From source (dev mode)
pip install -e .[dev]
From wheels (CI artifacts)
Prebuilt wheels are still produced on tags via GitHub Actions. Download from the workflow artifacts or your release assets:
pip install rcfd-pcg-*.whl
CLI quickstart
rcfd-pcg --n 200000 --d 500 --eps 0.25 --lam 0 --tol 1e-6 --sparse --json
Real dataset quickstart (requires scikit-learn):
rcfd-pcg --real-dataset 20ng --n-features 1024 --eps 0.25 --tol 1e-6 --json --json-out results/bench_20ng.json
rcfd-pcg --real-dataset rcv1 --n-features 1024 --eps 0.25 --tol 1e-6 --json --json-out results/bench_rcv1.json
rcfd-pcg --real-dataset yearmsd --sample 100000 --eps 0.25 --tol 1e-6 --json --json-out results/bench_yearmsd.json
rcfd-pcg --real-dataset cahousing --eps 0.25 --tol 1e-6 --json --json-out results/bench_cahousing.json
Auto mode example (auto epsilon and tuned compression):
rcfd-pcg --n 20000 --d 200 --sparse --eps auto --json
Canonical benchmarks
Use the helper script to run consistent comparisons and optionally save JSON.
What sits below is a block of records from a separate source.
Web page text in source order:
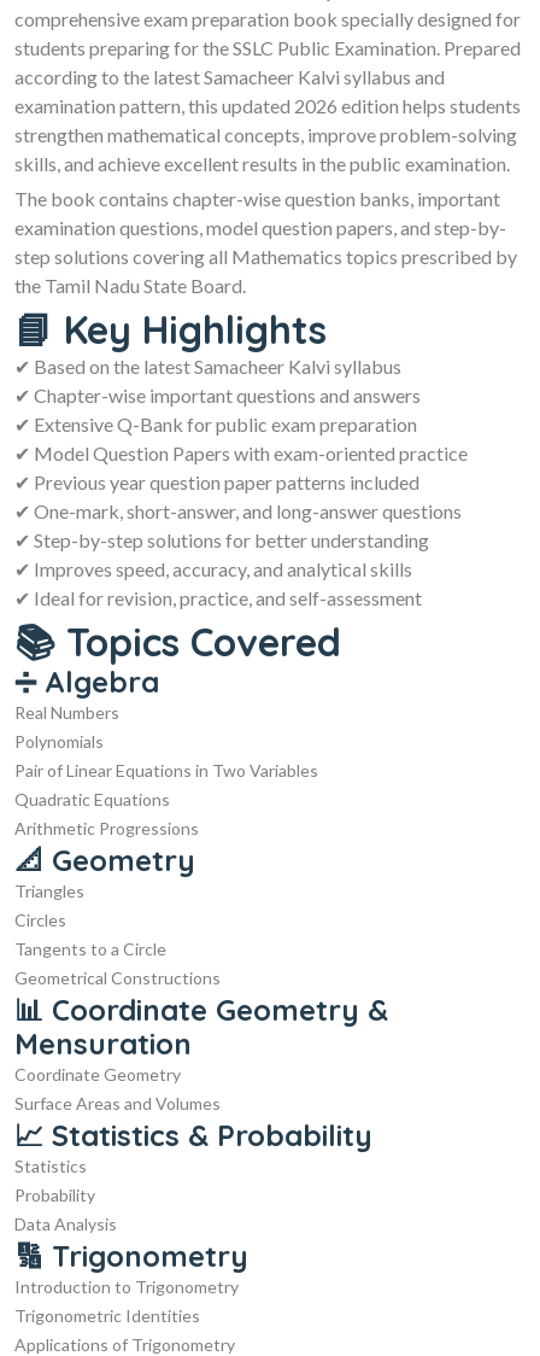
comprehensive exam preparation book specially designed for
students preparing for the SSLC Public Examination. Prepared
according to the latest Samacheer Kalvi syllabus and
examination pattern, this updated 2026 edition helps students
strengthen mathematical concepts, improve problem-solving
skills, and achieve excellent results in the public examination.
The book contains chapter-wise question banks, important
examination questions, model question papers, and step-by-
step solutions covering all Mathematics topics prescribed by
the Tamil Nadu State Board.
📘 Key Highlights
✔ Based on the latest Samacheer Kalvi syllabus
✔ Chapter-wise important questions and answers
✔ Extensive Q-Bank for public exam preparation
✔ Model Question Papers with exam-oriented practice
✔ Previous year question paper patterns included
✔ One-mark, short-answer, and long-answer questions
✔ Step-by-step solutions for better understanding
✔ Improves speed, accuracy, and analytical skills
✔ Ideal for revision, practice, and self-assessment
📚 Topics Covered
➗ Algebra
Real Numbers
Polynomials
Pair of Linear Equations in Two Variables
Quadratic Equations
Arithmetic Progressions
📐 Geometry
Triangles
Circles
Tangents to a Circle
Geometrical Constructions
📊 Coordinate Geometry &
Mensuration
Coordinate Geometry
Surface Areas and Volumes
📈 Statistics & Probability
Statistics
Probability
Data Analysis
🔢 Trigonometry
Introduction to Trigonometry
Trigonometric Identities
Applications of Trigonometry
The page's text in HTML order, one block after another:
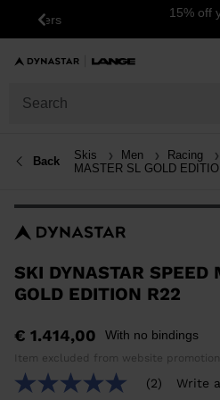
Previous
15% off your first
Back Skis Men Racing
MASTER SL GOLD
SKI DYNASTAR SPEED
GOLD EDITION R22
€ 1.414,00 With no bindings
Item excluded from website
5.0
(2) Write
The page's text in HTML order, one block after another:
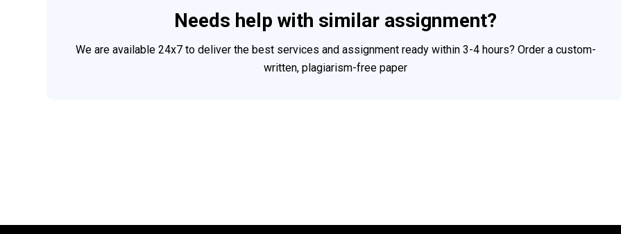
Needs help with similar assignment?
We are available 24x7 to deliver the best services and assignment ready within 3-4 hours? Order a custom-
written, plagiarism-free paper
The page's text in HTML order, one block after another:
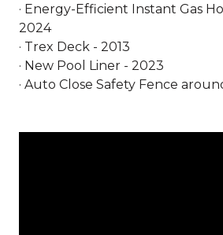
· Energy-Efficient Instant Gas
2024
· Trex Deck - 2013
· New Pool Liner - 2023
· Auto Close Safety Fence
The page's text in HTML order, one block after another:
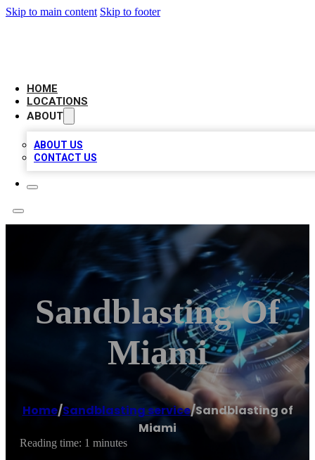
Skip to main content Skip to footer
HOME
LOCATIONS
ABOUT
ABOUT US
CONTACT US
Sandblasting Of
Miami
Home/Sandblasting service/Sandblasting of
Miami
Reading time: 1 minutes

Sparse scenario (n≈20k, d≈200):
python -m examples.benchmark_canonical --scenario synthetic_sparse \
--n 20000 --d 200 --repeats 3 --eps 0.25 --threads-compare 1,2 --json \
--out-json bench_canonical_sparse.json
Dense scenario (n≈5k, d≈400):
python -m examples.benchmark_canonical --scenario synthetic_dense \
--n 5000 --d 400 --repeats 2 --eps 0.25 --threads-compare 1,2 --json \
--out-json bench_canonical_dense.json
Recsys-like tall-skinny scenario (n≈500k, d≈200):
python -m examples.benchmark_canonical --scenario recsys_like \
--n 500000 --d 200 --repeats 3 --eps 0.25 --threads-compare 1,2 --json \
--out-json results/bench_recsys_like.json
Ill-conditioned dense scenario (n≈20k, d≈200):
python -m examples.benchmark_canonical --scenario ill_conditioned \
--n 20000 --d 200 --repeats 3 --eps 0.25 --threads-compare 1,2 --json \
--out-json results/bench_ill_cond.json
Recommendation helper (choose ε/compression/threads for your regime):
rcfd-pcg --d 200 --sparse --density 0.05 --recommend --json
Demo service (optional)
pip install fastapi uvicorn
uvicorn examples.service:app --host 0.0.0.0 --port 8000
Hardening knobs (env):
RCFD_SERVICE_MAX_BODY(bytes, default 5_000_000)RCFD_SERVICE_SOLVE_TIMEOUT_S(float seconds, default 15.0)RCFD_SERVICE_REQUIRE_TOKEN=1andRCFD_SERVICE_TOKEN=...
Example request:
curl -X POST "http://localhost:8000/solve" \
-H "Content-Type: application/json" \
-H "x-token: $RCFD_SERVICE_TOKEN" \
-d '{"A": [[1.0,2.0],[3.0,4.0]], "b": [1.0,0.0], "eps": 0.25, "tol": 1e-6}'
Regime chooser (quick guidance)
- Sparse, moderate d (128 ≤ d ≤ 512; density ≤ 0.05)
- Use:
--eps auto(→ ε≈0.15), randomized compression with oversampling≈12 and power≈1,--threads 2 - Example:
rcfd-pcg --n 20000 --d 200 --sparse --eps auto --json
- Use:
- Larger d or denser matrices
- Use:
--eps auto(ε≈0.25 up to d<2048, else 0.35), randomized compression with oversampling 8–12, power 0–1,--threads 1 - Example:
rcfd-pcg --n 100000 --d 1000 --sparse --eps auto --json
- Use:
- Exact compression fallback
- For small dense d<256, exact eigendecomp (
--compression eigh) can be competitive; an incremental variant--compression eigh_incis also available.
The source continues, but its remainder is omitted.